══ RECORDS SUPPLIED

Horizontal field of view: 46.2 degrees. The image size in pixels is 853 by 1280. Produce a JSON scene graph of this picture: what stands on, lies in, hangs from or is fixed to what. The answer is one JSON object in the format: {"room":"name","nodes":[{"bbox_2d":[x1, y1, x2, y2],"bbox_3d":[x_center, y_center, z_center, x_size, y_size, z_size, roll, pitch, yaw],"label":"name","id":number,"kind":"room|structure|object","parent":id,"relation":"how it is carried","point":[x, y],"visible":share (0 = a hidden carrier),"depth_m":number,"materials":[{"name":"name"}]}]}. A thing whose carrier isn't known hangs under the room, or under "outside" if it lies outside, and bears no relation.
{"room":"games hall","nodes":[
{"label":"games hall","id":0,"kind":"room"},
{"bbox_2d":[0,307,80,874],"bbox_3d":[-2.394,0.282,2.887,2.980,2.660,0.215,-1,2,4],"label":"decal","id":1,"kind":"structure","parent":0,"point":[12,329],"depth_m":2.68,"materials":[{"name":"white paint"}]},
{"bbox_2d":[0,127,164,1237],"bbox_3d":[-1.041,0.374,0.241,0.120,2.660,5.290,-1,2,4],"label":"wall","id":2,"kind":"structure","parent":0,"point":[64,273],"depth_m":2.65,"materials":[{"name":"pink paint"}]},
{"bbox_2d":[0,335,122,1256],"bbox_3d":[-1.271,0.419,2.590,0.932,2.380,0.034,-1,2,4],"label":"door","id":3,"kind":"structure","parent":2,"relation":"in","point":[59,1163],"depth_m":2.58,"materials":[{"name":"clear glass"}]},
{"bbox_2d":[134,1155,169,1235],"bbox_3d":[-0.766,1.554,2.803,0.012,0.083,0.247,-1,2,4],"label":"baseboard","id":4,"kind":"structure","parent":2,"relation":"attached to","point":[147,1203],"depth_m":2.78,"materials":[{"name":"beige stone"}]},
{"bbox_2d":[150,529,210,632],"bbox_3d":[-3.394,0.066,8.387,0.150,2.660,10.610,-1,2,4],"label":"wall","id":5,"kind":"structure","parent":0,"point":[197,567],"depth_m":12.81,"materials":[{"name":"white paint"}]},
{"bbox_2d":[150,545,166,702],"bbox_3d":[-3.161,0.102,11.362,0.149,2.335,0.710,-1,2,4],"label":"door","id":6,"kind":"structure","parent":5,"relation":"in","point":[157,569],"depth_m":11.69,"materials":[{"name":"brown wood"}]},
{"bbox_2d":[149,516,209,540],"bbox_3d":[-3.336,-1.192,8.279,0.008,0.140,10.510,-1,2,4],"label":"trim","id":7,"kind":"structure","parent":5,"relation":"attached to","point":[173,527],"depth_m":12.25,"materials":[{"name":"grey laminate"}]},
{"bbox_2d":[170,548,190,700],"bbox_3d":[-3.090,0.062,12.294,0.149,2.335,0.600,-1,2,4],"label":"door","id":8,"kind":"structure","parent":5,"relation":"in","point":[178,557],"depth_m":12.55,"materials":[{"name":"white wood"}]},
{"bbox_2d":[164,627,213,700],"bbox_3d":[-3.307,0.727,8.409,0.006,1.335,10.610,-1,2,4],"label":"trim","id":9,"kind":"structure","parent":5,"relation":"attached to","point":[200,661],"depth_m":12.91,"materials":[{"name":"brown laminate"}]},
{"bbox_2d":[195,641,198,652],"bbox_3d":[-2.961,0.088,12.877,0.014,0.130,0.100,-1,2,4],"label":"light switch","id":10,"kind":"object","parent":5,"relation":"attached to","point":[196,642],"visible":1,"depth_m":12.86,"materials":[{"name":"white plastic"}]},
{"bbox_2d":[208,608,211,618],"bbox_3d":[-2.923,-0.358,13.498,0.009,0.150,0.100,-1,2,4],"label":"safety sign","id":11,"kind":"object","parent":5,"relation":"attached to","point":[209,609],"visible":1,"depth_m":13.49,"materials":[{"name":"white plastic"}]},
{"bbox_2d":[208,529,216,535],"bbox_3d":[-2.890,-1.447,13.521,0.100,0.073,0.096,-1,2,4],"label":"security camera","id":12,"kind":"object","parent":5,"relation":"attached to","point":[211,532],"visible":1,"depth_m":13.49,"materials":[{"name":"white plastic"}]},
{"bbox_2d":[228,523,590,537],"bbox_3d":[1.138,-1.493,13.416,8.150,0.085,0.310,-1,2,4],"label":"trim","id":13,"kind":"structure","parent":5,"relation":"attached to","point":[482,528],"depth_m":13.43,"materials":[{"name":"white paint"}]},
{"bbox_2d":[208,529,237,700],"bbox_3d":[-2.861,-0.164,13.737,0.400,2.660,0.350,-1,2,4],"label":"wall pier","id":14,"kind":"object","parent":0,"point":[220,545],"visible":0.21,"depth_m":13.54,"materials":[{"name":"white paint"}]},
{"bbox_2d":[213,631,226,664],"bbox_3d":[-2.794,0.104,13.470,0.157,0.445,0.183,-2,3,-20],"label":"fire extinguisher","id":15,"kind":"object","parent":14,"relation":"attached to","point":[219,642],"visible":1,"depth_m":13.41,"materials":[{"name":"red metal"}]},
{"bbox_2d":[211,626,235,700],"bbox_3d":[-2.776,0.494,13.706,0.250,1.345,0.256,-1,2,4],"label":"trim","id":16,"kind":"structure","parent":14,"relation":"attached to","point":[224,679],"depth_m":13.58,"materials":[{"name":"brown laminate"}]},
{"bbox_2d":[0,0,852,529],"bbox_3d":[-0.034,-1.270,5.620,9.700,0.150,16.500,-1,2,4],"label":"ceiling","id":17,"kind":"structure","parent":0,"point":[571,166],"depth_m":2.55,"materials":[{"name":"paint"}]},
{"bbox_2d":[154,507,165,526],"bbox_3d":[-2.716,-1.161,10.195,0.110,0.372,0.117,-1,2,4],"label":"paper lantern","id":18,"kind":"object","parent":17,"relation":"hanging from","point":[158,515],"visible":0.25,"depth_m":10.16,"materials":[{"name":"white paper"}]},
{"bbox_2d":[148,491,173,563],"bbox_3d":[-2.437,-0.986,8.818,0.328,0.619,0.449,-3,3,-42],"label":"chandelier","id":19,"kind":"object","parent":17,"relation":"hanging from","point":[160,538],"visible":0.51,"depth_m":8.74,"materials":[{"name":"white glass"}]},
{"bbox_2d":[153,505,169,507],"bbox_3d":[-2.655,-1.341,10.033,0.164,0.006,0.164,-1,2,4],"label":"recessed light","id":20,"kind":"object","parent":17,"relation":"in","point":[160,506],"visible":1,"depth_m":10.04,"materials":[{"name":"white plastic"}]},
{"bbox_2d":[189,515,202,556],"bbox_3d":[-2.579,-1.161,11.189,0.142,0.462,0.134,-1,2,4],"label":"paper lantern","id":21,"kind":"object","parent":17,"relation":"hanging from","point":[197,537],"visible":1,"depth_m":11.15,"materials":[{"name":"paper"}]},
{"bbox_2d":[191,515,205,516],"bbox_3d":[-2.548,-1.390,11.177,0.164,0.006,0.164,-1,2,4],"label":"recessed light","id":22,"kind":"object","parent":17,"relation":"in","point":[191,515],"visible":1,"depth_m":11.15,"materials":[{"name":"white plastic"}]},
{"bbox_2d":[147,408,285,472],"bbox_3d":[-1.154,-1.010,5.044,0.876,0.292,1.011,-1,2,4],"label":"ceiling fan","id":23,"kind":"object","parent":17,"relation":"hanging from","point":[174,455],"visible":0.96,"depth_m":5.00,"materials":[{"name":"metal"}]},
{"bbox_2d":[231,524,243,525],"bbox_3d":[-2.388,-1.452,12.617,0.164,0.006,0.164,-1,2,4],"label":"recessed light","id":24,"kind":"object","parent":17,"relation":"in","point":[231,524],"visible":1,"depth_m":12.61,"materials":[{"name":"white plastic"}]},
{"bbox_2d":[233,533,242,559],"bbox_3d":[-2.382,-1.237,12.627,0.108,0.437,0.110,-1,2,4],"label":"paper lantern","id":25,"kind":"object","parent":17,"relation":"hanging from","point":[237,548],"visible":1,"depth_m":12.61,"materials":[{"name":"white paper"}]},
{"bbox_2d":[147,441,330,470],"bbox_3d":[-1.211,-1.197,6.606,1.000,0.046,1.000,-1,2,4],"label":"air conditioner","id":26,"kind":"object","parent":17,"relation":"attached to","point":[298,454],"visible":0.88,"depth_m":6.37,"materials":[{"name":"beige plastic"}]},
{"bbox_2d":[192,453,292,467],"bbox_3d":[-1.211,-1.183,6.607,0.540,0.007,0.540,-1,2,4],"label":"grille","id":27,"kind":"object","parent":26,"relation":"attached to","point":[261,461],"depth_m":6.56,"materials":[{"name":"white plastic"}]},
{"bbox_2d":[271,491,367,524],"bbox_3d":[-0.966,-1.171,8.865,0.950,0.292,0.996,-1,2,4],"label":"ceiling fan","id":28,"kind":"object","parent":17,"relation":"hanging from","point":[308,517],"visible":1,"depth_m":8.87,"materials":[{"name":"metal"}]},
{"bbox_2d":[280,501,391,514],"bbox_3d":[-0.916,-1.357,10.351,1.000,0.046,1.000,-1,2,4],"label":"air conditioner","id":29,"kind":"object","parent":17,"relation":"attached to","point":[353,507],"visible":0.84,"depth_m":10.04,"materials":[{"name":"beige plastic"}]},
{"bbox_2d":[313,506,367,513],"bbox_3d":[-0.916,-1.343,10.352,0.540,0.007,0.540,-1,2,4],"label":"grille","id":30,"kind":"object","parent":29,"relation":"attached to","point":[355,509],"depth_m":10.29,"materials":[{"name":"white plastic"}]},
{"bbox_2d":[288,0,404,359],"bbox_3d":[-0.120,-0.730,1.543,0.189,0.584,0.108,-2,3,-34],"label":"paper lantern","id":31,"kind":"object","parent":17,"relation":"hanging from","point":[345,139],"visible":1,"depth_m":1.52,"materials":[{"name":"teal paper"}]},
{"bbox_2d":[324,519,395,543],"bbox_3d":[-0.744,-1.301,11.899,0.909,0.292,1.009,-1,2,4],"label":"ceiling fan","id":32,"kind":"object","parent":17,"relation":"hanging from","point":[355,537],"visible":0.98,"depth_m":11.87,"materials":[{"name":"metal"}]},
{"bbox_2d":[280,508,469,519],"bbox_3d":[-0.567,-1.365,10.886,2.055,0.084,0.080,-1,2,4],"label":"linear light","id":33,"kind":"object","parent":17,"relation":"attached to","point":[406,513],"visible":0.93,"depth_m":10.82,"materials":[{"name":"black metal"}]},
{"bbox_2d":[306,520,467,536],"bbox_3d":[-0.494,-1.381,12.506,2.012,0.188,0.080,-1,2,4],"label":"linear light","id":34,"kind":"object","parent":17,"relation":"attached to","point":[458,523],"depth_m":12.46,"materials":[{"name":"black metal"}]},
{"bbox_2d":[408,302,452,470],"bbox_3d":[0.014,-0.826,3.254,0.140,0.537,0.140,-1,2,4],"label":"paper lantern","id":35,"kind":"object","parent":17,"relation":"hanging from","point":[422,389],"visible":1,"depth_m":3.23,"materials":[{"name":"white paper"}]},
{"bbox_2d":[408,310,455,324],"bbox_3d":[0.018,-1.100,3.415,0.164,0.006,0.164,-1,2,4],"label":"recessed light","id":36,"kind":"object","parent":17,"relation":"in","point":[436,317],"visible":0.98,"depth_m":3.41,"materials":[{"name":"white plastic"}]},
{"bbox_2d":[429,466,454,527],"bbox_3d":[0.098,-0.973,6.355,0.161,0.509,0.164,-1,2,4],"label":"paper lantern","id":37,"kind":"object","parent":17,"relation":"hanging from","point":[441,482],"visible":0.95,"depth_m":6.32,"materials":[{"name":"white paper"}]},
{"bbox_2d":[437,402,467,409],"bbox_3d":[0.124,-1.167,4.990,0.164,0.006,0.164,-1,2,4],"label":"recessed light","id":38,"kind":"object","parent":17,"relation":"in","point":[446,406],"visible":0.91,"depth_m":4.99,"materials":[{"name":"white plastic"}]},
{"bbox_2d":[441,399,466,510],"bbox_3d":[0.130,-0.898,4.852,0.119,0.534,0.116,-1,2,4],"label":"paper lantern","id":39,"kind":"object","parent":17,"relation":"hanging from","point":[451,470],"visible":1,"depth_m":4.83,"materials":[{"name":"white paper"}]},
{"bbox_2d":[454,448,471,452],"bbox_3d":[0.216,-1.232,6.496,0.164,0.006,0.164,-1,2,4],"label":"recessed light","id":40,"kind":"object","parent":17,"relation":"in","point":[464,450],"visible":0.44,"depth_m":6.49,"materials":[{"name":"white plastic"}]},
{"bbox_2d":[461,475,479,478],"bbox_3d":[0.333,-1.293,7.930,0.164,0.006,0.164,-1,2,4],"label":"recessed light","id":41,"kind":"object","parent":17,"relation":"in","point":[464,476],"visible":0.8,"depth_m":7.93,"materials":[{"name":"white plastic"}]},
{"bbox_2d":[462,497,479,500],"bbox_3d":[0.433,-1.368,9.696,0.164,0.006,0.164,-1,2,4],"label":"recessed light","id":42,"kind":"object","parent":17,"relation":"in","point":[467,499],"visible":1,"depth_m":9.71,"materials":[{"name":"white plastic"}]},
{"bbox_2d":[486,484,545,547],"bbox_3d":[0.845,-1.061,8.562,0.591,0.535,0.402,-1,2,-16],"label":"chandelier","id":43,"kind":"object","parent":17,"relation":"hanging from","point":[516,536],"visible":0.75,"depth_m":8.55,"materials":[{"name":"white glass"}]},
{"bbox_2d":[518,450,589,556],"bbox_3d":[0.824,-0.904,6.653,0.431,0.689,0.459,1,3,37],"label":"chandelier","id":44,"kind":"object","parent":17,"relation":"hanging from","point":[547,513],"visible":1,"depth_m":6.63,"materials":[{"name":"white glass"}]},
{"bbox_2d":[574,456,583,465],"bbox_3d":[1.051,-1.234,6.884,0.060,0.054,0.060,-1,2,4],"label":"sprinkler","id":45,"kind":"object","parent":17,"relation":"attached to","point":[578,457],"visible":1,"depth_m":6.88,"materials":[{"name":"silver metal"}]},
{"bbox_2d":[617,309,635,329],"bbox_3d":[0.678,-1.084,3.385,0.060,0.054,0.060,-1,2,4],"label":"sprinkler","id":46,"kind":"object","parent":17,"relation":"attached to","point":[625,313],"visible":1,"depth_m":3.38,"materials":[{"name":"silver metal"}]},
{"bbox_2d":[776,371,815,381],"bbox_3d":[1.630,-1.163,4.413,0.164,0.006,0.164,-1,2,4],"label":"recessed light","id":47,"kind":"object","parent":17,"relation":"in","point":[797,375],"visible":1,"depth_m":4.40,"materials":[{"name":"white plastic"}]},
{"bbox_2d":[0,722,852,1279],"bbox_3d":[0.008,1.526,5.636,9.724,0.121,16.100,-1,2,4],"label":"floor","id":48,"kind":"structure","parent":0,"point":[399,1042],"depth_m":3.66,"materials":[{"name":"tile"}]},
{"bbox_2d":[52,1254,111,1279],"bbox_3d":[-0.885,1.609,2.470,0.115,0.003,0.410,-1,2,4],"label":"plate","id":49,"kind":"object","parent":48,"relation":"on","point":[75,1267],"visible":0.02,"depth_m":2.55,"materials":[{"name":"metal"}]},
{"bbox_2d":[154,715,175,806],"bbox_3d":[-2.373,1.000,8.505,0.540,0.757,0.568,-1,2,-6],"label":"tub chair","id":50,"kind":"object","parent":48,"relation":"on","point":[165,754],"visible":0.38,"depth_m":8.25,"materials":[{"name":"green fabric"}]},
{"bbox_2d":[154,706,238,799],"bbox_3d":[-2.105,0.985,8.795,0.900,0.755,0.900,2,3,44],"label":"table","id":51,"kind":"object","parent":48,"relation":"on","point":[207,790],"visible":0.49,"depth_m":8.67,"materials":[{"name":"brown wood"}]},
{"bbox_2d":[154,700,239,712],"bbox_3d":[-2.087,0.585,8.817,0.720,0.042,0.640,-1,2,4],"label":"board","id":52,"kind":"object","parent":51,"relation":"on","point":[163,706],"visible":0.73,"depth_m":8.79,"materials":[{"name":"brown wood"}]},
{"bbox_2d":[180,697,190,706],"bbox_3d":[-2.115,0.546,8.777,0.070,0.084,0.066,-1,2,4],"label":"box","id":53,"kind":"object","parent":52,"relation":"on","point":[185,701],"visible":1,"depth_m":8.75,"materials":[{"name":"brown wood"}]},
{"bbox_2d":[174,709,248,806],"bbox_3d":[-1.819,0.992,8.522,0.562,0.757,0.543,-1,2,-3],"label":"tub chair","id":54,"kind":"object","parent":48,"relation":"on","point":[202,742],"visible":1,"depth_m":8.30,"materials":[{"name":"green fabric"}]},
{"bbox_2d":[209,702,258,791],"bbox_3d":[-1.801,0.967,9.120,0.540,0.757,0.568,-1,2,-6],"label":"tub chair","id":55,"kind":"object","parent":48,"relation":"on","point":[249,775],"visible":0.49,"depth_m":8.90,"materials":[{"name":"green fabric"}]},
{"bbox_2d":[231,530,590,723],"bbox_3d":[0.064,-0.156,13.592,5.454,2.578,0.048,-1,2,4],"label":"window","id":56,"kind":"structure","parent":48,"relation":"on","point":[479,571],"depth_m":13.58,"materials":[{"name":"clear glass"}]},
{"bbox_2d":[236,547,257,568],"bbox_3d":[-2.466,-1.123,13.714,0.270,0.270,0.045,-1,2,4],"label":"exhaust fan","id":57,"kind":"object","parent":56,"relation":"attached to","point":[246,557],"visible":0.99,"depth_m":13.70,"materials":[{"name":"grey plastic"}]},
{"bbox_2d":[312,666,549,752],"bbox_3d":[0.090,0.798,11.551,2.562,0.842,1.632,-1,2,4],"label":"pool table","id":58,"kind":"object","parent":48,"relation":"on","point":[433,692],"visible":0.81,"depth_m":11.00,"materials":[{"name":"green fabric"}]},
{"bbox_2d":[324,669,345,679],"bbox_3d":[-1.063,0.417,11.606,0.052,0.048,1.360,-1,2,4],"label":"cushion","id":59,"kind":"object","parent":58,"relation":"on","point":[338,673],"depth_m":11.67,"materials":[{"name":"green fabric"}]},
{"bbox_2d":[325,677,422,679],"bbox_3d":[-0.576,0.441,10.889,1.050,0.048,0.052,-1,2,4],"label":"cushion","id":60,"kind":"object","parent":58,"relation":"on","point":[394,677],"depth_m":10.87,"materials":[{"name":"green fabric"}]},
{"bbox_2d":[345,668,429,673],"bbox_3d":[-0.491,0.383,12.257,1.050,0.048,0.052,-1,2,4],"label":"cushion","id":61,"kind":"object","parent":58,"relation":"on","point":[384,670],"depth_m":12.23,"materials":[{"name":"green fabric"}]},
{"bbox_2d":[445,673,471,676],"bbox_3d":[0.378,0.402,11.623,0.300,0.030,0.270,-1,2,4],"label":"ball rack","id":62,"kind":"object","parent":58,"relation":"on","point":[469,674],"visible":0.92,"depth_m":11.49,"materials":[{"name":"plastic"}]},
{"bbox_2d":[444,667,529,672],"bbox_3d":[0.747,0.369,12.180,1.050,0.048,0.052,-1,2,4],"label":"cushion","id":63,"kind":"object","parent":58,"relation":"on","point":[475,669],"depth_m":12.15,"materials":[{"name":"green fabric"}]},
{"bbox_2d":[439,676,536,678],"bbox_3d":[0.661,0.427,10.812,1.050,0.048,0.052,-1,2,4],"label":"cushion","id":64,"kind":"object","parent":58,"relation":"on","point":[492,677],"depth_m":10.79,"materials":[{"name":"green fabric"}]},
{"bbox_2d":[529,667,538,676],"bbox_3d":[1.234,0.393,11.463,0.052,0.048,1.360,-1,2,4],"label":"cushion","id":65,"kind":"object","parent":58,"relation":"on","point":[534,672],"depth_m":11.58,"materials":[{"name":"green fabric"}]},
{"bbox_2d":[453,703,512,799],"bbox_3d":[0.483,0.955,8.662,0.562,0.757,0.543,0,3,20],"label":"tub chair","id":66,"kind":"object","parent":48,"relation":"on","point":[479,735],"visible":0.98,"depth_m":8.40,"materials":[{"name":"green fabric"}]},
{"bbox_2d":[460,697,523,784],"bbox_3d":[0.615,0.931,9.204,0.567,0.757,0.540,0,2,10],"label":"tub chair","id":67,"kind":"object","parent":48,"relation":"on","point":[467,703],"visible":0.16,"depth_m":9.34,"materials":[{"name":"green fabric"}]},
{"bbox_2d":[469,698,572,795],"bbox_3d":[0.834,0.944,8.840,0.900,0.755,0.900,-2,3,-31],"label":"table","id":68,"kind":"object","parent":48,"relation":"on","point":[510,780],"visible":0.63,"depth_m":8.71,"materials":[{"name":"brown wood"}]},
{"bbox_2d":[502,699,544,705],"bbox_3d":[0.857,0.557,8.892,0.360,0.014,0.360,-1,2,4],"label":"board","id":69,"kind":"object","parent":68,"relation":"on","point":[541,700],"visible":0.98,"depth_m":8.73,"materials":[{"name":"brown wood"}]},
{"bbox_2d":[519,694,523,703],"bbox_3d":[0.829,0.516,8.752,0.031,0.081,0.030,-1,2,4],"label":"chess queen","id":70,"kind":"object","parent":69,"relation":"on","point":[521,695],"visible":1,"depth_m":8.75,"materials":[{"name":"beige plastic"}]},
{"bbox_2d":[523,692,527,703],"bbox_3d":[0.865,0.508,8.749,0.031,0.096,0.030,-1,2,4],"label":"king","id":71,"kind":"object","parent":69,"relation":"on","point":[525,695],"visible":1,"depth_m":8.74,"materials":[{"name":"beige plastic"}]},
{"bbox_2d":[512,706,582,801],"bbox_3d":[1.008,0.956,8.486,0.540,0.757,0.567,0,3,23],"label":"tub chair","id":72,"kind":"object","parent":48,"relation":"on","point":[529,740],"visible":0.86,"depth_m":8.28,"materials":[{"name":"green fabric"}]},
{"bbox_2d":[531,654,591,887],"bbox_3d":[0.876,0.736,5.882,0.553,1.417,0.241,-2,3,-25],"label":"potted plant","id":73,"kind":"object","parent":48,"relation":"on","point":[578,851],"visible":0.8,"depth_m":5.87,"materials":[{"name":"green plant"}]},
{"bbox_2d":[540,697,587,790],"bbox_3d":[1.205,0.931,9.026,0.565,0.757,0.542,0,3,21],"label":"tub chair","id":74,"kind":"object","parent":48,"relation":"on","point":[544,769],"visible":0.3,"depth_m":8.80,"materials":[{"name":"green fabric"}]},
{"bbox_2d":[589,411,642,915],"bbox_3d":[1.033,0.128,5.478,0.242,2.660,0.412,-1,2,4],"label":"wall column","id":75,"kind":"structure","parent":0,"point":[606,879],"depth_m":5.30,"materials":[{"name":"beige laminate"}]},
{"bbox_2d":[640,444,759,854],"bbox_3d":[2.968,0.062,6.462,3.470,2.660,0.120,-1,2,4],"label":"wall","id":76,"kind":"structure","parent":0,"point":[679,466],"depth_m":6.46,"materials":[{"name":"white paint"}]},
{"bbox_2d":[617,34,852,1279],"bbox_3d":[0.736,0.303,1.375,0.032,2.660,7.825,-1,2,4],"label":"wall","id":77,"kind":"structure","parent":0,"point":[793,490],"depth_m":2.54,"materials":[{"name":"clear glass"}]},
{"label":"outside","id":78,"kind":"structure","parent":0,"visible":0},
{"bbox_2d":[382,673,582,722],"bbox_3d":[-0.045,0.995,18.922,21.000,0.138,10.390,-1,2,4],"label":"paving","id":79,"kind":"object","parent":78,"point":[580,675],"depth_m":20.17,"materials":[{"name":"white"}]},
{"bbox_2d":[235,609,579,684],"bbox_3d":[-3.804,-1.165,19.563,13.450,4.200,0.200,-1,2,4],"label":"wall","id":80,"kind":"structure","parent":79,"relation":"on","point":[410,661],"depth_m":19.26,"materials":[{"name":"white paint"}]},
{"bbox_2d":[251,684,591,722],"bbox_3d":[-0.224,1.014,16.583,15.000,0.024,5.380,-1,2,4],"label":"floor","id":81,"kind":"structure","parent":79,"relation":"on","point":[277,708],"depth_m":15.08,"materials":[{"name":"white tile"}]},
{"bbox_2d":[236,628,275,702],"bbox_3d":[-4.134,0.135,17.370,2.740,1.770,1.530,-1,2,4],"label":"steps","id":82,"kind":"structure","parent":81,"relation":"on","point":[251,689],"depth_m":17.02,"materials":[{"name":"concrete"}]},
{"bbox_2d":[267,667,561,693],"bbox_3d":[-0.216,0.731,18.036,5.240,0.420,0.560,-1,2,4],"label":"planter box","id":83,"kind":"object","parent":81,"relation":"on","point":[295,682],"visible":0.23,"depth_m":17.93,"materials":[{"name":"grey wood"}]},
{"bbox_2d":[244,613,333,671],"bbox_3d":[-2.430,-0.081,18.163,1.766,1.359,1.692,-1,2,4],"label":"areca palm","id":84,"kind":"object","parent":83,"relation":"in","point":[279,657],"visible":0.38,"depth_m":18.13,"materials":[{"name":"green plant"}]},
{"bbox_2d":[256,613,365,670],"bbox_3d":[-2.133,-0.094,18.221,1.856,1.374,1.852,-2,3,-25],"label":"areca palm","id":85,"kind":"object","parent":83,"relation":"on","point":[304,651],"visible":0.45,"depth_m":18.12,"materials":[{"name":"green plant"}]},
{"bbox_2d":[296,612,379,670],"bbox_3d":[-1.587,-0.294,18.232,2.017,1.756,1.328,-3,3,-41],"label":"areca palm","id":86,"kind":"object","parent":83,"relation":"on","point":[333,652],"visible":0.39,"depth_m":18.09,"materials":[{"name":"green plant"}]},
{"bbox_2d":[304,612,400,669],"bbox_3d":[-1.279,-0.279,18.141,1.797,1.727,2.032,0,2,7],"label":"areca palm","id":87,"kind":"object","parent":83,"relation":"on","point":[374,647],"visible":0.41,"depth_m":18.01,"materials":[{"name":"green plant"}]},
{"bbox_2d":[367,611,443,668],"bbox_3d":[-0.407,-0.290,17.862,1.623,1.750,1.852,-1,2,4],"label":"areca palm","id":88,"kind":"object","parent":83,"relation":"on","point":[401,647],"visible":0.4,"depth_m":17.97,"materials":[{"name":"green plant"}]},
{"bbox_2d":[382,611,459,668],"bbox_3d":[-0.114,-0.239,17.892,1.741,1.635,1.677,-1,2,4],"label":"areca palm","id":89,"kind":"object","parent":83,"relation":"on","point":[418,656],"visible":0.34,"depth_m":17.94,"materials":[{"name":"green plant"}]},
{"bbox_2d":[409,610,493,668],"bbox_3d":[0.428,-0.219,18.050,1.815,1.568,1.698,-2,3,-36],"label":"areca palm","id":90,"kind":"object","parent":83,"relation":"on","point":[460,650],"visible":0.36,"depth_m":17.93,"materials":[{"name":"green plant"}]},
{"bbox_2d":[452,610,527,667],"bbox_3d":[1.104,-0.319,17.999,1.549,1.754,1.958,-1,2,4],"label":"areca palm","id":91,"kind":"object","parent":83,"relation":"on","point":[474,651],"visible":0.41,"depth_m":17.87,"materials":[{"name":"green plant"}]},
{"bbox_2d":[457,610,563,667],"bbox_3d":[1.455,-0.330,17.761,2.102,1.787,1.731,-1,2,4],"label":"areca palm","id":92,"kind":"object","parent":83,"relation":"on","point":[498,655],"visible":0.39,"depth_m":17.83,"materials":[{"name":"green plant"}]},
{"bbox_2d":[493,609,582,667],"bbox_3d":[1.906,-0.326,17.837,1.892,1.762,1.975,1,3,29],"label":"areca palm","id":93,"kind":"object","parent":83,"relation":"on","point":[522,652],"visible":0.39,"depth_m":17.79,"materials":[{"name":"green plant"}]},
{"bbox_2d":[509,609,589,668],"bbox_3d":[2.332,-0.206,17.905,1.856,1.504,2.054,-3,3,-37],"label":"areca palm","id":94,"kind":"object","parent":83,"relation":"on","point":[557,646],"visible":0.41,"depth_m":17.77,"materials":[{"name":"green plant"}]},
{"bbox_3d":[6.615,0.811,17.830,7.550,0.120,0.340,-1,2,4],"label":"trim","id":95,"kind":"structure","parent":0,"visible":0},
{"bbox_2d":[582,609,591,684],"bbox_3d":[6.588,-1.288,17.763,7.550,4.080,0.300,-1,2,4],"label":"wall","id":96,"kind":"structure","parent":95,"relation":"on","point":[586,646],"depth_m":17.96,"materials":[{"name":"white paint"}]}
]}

════

TO DO: Search the records for the string "chandelier", and copy every line that holds it.

SOLUTION FOR THIS TASK:
{"bbox_2d":[148,491,173,563],"bbox_3d":[-2.437,-0.986,8.818,0.328,0.619,0.449,-3,3,-42],"label":"chandelier","id":19,"kind":"object","parent":17,"relation":"hanging from","point":[160,538],"visible":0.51,"depth_m":8.74,"materials":[{"name":"white glass"}]},
{"bbox_2d":[486,484,545,547],"bbox_3d":[0.845,-1.061,8.562,0.591,0.535,0.402,-1,2,-16],"label":"chandelier","id":43,"kind":"object","parent":17,"relation":"hanging from","point":[516,536],"visible":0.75,"depth_m":8.55,"materials":[{"name":"white glass"}]},
{"bbox_2d":[518,450,589,556],"bbox_3d":[0.824,-0.904,6.653,0.431,0.689,0.459,1,3,37],"label":"chandelier","id":44,"kind":"object","parent":17,"relation":"hanging from","point":[547,513],"visible":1,"depth_m":6.63,"materials":[{"name":"white glass"}]},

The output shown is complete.